Il est certain que M. Dolan, sensible comme tous les cinéastes à ce genre de remontrances, prendra acte de son irresponsabilité. On ose espérer que grâce à cette sanction, il y pensera dorénavant à deux fois avant de montrer à l'écran un personnage de fiction s'adonnant à ce vice monstrueux. Après tout, notre belle jeunesse ne demande qu'à être protégée d'elle-même en attendant que passe la fâcheuse maladie dont elle est atteinte. Misère.

Dans sa chronique d'hier, l'ami Cassivi rapportait les inquiétudes de Philippe Falardeau à propos de la nouvelle mouture de La course autour du monde, mise sur pied par le Canal Évasion. Le réalisateur de C'est pas moi, je le jure! évoquait notamment «l'ère de l'infantilisation» dans laquelle nous sommes plongés.

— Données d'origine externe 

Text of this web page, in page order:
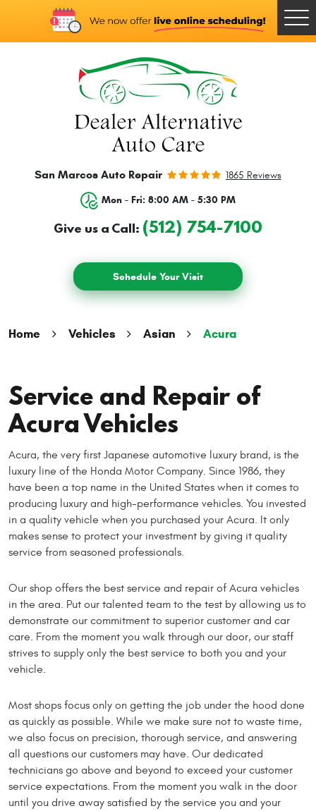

Ces prix «Oxygène et Cendrier», attribués par les savants bonzes du Conseil, en sont la parfaite illustration. À vrai dire, cette rectitude politique extrême empoisonne l'existence bien davantage que le produit à proscrire. Si ça se trouve, ces inepties moralisatrices engendreront peut-être même de nouvelles vocations de fumeurs à force de faire appel directement à notre esprit de contradiction. On s'en grille une?